▸ **Directions**: Only one span of the listing below is wanted: the lines from the one with "the ZIP codes" through the one with "Crandall was also named the top Texas ZIP in", reproduced exactly, both ends kept.

▸ **Given records**:
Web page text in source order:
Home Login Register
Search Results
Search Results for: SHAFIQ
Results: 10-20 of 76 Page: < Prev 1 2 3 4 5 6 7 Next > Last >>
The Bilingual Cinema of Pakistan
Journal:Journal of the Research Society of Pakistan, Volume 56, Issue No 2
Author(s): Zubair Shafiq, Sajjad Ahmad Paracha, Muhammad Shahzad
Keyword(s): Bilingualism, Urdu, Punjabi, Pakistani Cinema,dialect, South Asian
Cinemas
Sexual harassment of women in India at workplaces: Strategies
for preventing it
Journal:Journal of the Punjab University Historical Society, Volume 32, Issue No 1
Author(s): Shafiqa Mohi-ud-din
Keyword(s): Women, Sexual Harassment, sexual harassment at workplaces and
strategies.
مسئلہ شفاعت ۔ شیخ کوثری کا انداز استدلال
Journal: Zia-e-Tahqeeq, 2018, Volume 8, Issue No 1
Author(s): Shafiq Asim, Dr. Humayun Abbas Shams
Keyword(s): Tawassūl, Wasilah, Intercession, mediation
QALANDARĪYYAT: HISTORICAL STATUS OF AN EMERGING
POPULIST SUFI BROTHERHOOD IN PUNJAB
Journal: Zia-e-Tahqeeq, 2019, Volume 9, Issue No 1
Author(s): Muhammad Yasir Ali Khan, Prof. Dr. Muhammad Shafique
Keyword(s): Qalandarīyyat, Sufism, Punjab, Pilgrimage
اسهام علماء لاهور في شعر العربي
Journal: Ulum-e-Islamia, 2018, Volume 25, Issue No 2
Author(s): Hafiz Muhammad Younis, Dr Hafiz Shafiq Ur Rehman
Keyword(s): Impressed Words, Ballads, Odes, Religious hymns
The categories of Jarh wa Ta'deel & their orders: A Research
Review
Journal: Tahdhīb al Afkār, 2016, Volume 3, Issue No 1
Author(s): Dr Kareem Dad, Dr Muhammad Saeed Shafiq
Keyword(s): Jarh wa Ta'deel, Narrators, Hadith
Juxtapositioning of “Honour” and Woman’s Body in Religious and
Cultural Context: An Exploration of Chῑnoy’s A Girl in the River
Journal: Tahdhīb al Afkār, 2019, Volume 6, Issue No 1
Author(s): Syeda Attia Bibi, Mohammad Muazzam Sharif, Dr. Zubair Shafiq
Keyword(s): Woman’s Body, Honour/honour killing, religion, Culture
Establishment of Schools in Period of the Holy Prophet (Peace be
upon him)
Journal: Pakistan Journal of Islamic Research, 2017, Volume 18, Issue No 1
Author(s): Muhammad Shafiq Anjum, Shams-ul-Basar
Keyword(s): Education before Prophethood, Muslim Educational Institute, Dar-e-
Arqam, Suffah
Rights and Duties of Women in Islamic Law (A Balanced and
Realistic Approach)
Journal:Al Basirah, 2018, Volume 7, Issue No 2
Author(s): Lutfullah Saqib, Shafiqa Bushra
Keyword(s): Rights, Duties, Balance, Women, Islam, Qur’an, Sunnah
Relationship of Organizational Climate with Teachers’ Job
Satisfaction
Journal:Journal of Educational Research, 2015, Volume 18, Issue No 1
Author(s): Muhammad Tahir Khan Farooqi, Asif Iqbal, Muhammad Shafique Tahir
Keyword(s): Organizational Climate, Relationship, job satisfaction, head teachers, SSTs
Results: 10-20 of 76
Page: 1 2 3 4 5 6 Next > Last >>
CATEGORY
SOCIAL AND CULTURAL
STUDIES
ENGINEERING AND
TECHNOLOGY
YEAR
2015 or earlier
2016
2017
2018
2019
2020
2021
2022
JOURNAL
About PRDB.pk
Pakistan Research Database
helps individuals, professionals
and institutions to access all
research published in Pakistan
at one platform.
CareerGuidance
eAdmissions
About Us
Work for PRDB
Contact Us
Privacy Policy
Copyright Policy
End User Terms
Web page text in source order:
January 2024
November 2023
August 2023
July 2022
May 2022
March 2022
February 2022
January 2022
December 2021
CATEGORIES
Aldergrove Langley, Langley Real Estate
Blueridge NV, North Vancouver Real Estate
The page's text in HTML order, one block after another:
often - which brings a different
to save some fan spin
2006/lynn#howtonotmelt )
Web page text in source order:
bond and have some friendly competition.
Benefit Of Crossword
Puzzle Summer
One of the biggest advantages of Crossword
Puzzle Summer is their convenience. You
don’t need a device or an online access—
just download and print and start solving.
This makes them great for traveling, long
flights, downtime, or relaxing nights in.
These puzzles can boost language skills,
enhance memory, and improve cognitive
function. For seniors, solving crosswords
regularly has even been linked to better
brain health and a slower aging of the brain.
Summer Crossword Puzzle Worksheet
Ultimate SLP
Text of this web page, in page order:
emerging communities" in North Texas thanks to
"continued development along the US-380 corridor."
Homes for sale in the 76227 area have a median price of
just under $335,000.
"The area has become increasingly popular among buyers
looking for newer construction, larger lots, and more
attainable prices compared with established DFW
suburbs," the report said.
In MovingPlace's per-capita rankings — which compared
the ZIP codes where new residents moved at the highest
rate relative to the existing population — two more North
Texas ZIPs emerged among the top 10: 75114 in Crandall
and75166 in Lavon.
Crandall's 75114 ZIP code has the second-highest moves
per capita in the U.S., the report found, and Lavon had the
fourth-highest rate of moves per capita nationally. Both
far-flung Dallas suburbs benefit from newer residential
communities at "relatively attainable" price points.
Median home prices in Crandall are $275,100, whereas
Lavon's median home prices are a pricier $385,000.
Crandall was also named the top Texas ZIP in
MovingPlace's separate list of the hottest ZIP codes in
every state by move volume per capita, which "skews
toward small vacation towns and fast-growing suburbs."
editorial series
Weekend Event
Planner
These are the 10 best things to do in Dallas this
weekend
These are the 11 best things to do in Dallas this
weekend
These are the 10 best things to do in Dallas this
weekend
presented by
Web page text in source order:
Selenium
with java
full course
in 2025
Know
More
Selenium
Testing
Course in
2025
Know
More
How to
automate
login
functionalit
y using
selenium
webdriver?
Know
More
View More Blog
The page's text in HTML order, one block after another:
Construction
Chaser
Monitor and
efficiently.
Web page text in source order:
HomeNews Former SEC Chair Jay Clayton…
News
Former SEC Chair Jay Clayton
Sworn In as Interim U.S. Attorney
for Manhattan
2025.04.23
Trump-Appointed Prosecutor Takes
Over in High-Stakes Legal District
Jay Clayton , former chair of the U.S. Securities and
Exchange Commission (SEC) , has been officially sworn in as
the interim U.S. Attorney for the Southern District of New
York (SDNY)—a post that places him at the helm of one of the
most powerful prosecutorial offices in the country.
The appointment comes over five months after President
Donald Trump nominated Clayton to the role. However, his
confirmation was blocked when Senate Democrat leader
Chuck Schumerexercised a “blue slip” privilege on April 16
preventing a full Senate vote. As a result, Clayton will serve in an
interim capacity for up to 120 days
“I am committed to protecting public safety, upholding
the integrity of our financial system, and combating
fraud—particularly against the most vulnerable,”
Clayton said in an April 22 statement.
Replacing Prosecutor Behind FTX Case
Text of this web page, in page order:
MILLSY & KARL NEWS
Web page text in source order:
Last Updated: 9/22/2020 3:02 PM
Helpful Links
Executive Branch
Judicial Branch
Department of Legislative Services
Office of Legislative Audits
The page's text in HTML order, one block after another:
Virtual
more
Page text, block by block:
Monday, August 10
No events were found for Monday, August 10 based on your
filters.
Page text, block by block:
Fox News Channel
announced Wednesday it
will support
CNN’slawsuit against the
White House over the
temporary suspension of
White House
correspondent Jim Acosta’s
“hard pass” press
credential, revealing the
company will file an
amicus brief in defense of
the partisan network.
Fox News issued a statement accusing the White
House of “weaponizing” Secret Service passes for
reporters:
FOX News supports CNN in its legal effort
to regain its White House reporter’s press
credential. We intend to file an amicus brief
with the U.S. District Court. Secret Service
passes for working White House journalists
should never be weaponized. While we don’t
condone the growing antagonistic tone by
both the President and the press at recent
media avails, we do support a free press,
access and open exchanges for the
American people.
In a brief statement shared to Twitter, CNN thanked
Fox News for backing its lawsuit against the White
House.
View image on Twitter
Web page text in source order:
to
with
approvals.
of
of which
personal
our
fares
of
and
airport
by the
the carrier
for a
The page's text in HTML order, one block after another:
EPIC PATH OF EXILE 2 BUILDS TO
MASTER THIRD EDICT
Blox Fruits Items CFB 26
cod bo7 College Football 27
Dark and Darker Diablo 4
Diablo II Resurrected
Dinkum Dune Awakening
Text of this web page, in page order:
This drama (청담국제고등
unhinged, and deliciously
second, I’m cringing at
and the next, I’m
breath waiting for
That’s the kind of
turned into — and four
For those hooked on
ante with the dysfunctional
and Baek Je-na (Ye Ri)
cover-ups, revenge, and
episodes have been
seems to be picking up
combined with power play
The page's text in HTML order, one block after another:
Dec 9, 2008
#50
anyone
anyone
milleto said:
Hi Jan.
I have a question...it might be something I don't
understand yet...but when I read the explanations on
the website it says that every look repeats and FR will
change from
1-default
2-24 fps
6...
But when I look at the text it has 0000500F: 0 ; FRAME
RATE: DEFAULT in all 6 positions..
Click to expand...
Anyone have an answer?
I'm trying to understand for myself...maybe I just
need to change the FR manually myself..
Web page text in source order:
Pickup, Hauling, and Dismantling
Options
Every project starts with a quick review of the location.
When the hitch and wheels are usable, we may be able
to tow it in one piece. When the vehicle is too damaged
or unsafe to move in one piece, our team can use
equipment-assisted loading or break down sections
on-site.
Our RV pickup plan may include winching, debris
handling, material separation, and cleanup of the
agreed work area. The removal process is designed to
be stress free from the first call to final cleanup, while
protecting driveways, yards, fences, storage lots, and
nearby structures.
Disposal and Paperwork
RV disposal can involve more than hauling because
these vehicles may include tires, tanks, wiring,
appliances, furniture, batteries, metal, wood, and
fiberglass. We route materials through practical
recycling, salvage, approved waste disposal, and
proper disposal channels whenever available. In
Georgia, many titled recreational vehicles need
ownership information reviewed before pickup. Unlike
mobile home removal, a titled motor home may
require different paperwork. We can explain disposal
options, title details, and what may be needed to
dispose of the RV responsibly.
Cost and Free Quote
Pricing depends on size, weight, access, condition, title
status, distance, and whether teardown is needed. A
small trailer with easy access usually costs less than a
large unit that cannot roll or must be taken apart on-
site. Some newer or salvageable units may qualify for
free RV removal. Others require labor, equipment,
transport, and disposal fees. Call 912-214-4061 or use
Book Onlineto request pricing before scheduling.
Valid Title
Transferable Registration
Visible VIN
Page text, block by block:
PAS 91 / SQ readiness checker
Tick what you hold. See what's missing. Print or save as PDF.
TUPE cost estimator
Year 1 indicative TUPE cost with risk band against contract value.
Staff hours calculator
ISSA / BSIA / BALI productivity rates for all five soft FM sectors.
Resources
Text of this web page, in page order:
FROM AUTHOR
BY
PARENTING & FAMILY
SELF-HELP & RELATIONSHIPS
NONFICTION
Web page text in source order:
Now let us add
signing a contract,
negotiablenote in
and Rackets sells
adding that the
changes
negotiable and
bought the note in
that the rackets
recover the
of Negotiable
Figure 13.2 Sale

▸ **Exercise result**:
the ZIP codes where new residents moved at the highest
rate relative to the existing population — two more North
Texas ZIPs emerged among the top 10: 75114 in Crandall
and75166 in Lavon.
Crandall's 75114 ZIP code has the second-highest moves
per capita in the U.S., the report found, and Lavon had the
fourth-highest rate of moves per capita nationally. Both
far-flung Dallas suburbs benefit from newer residential
communities at "relatively attainable" price points.
Median home prices in Crandall are $275,100, whereas
Lavon's median home prices are a pricier $385,000.
Crandall was also named the top Texas ZIP in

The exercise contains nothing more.